Re: 261-264 Fanny and Alexander

#287 Post by Zot! » Wed Dec 16, 2015 5:34 pm

I assume this is not English friendly.

User avatar
hearthesilence
Joined: Fri Mar 04, 2005 4:22 am
Location: NYC

Re: 261-264 Fanny and Alexander

#288 Post by hearthesilence » Wed Dec 16, 2015 7:48 pm

Doesn't look like it:
Sous-titres : Français / Français pour sourds et malentendants
Just French subs and French captioning for the hard-of-hearing.

Costa
Joined: Fri Sep 03, 2010 5:10 pm

Re: 261-264 Fanny and Alexander

#289 Post by Costa » Thu Nov 03, 2016 2:59 am

With all this talk of the Decalogue frame rate, I was wondering:
Was this also shot at 25fps and therefore slowed down in this release?
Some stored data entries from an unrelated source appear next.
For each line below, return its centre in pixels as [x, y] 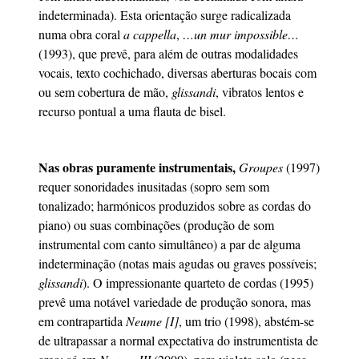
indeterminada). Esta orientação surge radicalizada [165, 14]
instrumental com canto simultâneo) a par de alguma [169, 244]
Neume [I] [152, 321]
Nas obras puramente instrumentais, [137, 167]
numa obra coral [81, 34]
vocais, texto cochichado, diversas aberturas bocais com [177, 72]
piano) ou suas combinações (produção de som [156, 225]
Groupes [261, 167]
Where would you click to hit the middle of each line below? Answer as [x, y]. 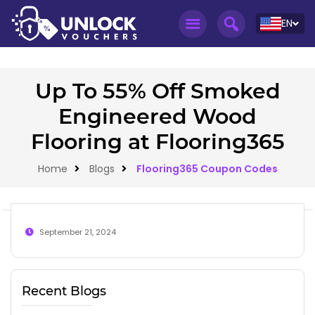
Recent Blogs [64, 291]
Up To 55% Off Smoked [157, 91]
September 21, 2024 [78, 232]
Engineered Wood [157, 117]
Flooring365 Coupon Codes [207, 169]
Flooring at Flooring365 [157, 142]
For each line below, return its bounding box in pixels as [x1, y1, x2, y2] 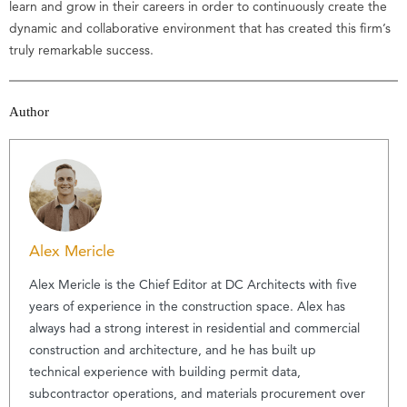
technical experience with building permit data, [29, 362, 301, 380]
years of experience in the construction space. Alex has [29, 297, 345, 314]
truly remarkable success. [9, 41, 154, 58]
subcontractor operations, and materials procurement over [29, 384, 365, 402]
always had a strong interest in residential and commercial [29, 319, 360, 336]
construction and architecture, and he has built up [29, 341, 316, 358]
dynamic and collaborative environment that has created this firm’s [9, 19, 391, 36]
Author [9, 103, 49, 119]
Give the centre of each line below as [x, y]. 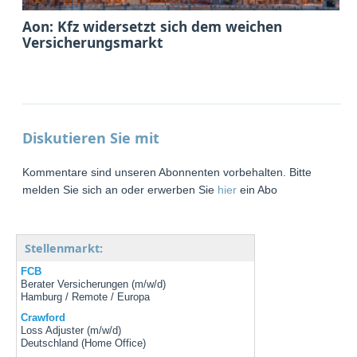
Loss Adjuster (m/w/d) [71, 331]
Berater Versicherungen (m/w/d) [94, 284]
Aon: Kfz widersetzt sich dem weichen [153, 26]
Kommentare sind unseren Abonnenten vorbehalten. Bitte [167, 172]
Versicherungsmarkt [93, 42]
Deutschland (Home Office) [84, 343]
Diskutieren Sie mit [91, 137]
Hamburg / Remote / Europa [86, 297]
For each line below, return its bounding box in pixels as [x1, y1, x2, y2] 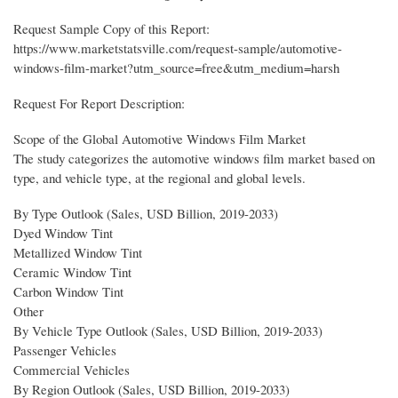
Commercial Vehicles [13, 361, 130, 379]
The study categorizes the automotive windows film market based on [13, 149, 375, 168]
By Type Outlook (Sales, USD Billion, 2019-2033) [13, 204, 278, 223]
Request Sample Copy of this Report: [13, 20, 210, 38]
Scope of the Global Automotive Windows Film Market [13, 130, 306, 148]
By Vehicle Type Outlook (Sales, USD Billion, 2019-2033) [13, 322, 322, 340]
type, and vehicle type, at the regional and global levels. [13, 169, 306, 187]
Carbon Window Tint [13, 283, 123, 301]
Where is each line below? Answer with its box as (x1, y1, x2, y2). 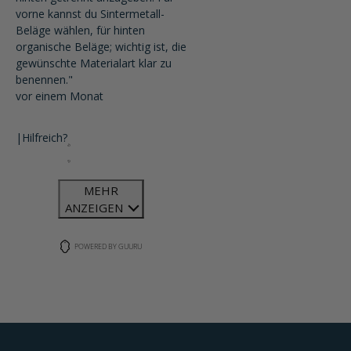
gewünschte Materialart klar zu (16, 56, 172, 71)
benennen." (16, 72, 73, 88)
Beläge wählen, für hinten (16, 23, 145, 38)
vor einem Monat (16, 89, 103, 104)
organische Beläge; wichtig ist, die (16, 39, 186, 55)
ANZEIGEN (65, 200, 126, 216)
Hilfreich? (22, 130, 67, 146)
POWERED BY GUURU (74, 241, 142, 252)
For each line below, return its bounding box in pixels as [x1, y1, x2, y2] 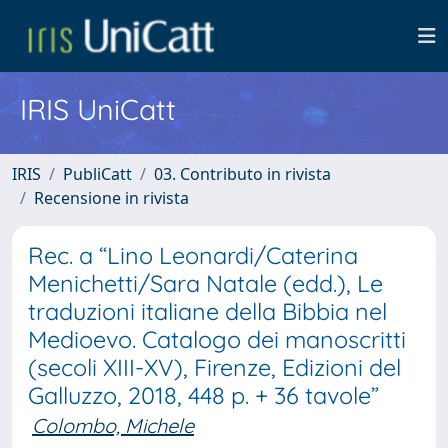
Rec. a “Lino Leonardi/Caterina [28, 241, 358, 270]
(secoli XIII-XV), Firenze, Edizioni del [28, 353, 401, 382]
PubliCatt [63, 163, 132, 185]
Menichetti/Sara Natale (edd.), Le [28, 269, 383, 298]
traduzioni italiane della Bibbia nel [28, 297, 387, 326]
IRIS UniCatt [20, 91, 176, 127]
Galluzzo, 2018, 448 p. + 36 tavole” [28, 381, 379, 410]
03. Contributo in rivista [154, 163, 331, 185]
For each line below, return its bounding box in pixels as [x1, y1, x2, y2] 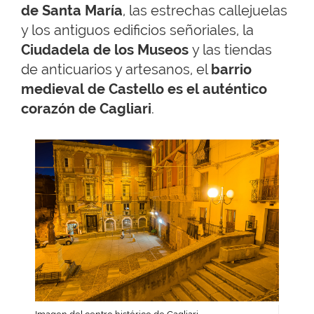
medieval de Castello [21, 81, 164, 97]
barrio [211, 61, 252, 78]
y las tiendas [189, 41, 272, 58]
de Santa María [21, 2, 123, 19]
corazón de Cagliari [21, 100, 151, 117]
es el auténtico [168, 81, 267, 97]
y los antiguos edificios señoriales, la [21, 22, 254, 39]
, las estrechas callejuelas [123, 2, 287, 19]
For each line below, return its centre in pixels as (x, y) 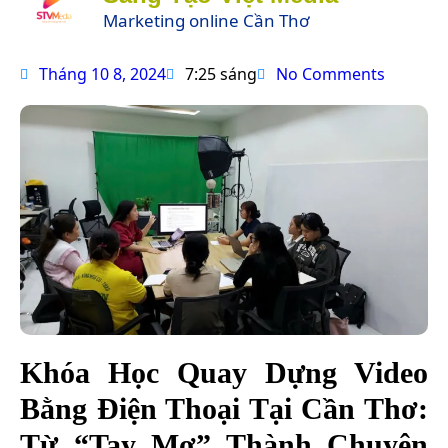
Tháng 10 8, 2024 (102, 74)
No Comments (330, 74)
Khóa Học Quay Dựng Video (224, 372)
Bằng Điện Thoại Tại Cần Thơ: (224, 408)
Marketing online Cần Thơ (206, 20)
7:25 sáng (221, 74)
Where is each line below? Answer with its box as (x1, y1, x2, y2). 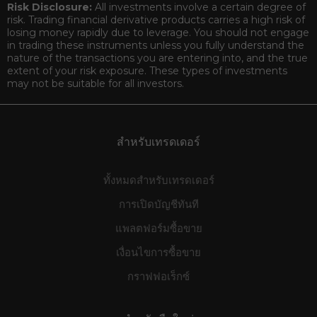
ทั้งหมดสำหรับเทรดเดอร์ (103, 173, 214, 187)
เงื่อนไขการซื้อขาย (116, 245, 201, 259)
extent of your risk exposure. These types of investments (7, 64, 287, 77)
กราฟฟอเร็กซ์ (127, 269, 190, 283)
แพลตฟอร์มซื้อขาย (115, 221, 202, 235)
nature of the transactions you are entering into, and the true (7, 51, 308, 64)
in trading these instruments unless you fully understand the (7, 38, 304, 52)
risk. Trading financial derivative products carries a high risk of (7, 13, 305, 26)
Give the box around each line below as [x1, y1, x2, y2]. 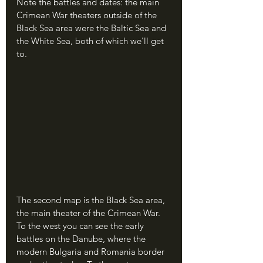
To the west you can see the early [16, 220, 146, 231]
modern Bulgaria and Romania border [16, 245, 167, 257]
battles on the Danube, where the [16, 232, 148, 244]
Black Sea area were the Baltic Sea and [16, 22, 168, 33]
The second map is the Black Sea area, [16, 194, 167, 205]
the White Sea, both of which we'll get [16, 35, 166, 46]
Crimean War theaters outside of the [16, 9, 159, 21]
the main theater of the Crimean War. [16, 207, 163, 218]
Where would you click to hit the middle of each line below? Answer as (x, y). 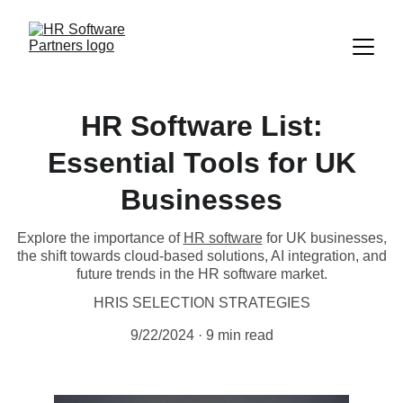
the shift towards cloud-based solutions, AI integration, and (201, 256)
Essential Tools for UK (201, 163)
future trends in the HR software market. (201, 274)
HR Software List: (201, 126)
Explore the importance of (100, 238)
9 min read (239, 335)
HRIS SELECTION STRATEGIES (201, 303)
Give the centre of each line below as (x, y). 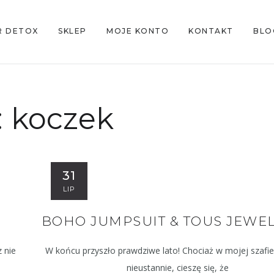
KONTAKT (211, 31)
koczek (62, 118)
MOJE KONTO (138, 31)
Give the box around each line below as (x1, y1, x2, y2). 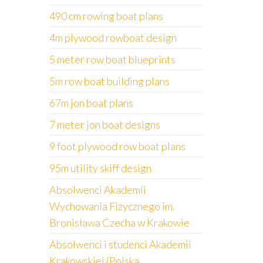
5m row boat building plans (49, 75, 170, 87)
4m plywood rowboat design (49, 31, 177, 44)
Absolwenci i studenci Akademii (49, 238, 191, 251)
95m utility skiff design (49, 161, 151, 174)
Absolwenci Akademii (49, 183, 146, 196)
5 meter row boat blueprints (49, 53, 176, 66)
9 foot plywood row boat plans (49, 140, 186, 153)
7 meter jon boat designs (49, 118, 160, 131)
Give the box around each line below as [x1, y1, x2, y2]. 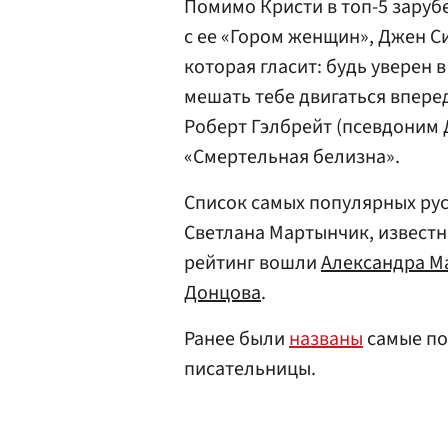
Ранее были [184, 325, 289, 353]
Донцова [184, 279, 261, 307]
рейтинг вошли [184, 249, 321, 277]
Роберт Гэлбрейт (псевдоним [184, 113, 443, 141]
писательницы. [184, 355, 316, 383]
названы [289, 325, 363, 353]
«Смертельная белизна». [184, 143, 400, 171]
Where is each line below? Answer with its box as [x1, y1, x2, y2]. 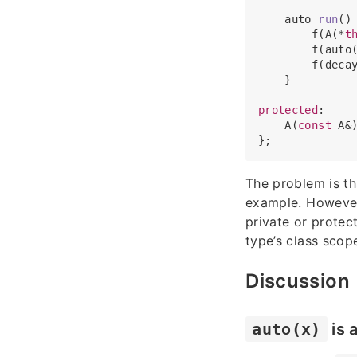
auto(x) [252, 319, 321, 339]
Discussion [245, 269, 350, 293]
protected [258, 104, 319, 117]

I see everywhere the duration is marked as 312 minutes so given that the Criterion TV version is 322 minutes, it must be slowed down, right?

(same question goes for Das Boot. I couldn't find a relevant thread. Was it shot at 25fps?)

worriedfire
Joined: Mon May 26, 2014 8:46 am

Re: 261-264 Fanny and Alexander

#290 Post by worriedfire » Thu Nov 03, 2016 3:24 am

Costa wrote:Was this also shot at 25fps and therefore slowed down in this release?

I see everywhere the duration is marked as 312 minutes so given that the Criterion TV version is 322 minutes, it must be slowed down, right?
The Swedish Film Institute's database lists the TV version as 326 minutes and 24 frames per seconds.

User avatar
djproject
Joined: Sat Oct 09, 2010 3:41 pm
Location: Framingham, MA
Contact:

Re: 261-264 Fanny and Alexander

#291 Post by djproject » Thu Nov 03, 2016 9:26 am

Unlike Dekalog, Fanny and Alexander was initially intended for theatrical release and it was only afterward it was shown on Swedish television in a longer form.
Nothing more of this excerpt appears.